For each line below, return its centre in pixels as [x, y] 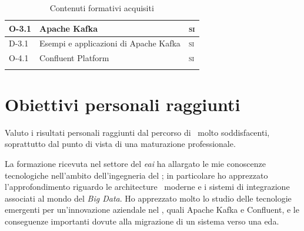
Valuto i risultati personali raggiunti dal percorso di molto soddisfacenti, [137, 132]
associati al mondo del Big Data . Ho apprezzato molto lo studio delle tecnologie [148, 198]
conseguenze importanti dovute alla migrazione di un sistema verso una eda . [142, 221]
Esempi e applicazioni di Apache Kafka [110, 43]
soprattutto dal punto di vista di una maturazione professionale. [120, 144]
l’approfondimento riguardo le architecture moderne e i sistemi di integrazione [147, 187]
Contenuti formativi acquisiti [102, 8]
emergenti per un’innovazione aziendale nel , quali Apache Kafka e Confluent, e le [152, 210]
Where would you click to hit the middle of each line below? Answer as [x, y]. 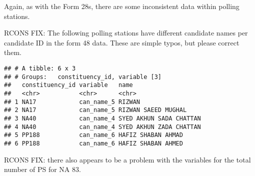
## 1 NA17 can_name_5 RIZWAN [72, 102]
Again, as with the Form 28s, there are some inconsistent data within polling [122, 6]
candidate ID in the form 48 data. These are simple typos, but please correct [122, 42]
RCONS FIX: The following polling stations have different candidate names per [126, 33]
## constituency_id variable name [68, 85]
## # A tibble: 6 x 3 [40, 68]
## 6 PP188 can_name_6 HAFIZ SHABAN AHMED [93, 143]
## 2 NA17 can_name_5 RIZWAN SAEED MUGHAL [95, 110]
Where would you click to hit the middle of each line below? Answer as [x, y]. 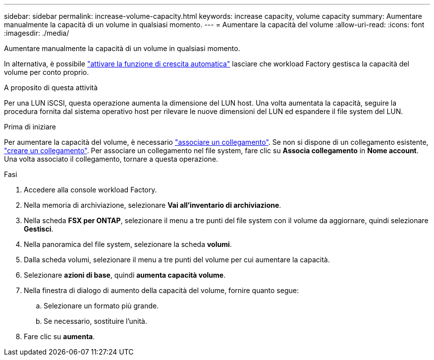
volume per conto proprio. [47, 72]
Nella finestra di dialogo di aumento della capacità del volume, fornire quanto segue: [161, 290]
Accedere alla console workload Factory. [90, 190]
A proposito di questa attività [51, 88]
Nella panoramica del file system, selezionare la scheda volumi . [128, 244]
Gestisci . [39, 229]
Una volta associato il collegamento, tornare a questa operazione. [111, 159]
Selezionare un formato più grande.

TO DO:
In the answer, give only the lines from the top of the data above through the line with "conseguenze importanti dovute", reproduced exactly; no picture may appear.

REPLY TO THE TASK:
For each line below, return its centre in pixels as [x, y] 
Valuto i risultati personali raggiunti dal percorso di molto soddisfacenti, [137, 132]
associati al mondo del Big Data . Ho apprezzato molto lo studio delle tecnologie [148, 198]
conseguenze importanti dovute alla migrazione di un sistema verso una eda . [142, 221]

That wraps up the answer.